- _Extracted data entries_
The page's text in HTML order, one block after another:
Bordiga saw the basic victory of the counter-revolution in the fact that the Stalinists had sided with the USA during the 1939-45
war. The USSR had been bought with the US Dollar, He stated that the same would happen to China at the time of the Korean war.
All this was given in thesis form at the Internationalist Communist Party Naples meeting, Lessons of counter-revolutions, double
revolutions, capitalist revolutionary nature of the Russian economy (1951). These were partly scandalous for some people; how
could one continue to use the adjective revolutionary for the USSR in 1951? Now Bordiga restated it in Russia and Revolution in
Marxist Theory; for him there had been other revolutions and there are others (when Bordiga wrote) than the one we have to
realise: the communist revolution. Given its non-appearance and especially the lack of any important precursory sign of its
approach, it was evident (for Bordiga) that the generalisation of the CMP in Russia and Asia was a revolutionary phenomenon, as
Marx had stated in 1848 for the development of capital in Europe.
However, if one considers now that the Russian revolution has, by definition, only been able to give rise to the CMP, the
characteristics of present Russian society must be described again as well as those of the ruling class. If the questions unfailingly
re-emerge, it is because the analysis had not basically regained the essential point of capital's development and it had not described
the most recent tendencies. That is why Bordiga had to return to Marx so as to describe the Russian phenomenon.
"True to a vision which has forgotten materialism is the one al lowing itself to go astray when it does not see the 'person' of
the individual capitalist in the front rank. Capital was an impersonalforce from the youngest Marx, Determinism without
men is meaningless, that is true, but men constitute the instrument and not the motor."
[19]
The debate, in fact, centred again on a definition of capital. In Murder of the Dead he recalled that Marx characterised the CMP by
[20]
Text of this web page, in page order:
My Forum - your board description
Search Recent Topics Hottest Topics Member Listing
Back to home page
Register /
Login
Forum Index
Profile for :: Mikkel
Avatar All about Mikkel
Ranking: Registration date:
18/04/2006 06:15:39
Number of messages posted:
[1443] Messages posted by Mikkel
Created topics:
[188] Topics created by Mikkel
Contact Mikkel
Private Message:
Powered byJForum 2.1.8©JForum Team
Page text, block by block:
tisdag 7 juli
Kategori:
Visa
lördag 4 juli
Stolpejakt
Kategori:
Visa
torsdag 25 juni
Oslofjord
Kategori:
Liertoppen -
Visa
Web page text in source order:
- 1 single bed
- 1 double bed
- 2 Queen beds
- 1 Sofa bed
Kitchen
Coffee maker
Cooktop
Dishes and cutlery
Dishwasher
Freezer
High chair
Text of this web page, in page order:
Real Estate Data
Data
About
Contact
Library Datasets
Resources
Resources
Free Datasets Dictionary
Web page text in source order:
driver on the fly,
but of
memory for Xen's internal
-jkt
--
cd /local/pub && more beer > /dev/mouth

- _EXERCISE INSTRUCTIONS_
Beginning at the line above that contains "Marxist Theory; for", return each line exactly through the line that contains "However, if one", and no others.

- _SOLUTION_
Marxist Theory; for him there had been other revolutions and there are others (when Bordiga wrote) than the one we have to
realise: the communist revolution. Given its non-appearance and especially the lack of any important precursory sign of its
approach, it was evident (for Bordiga) that the generalisation of the CMP in Russia and Asia was a revolutionary phenomenon, as
Marx had stated in 1848 for the development of capital in Europe.
However, if one considers now that the Russian revolution has, by definition, only been able to give rise to the CMP, the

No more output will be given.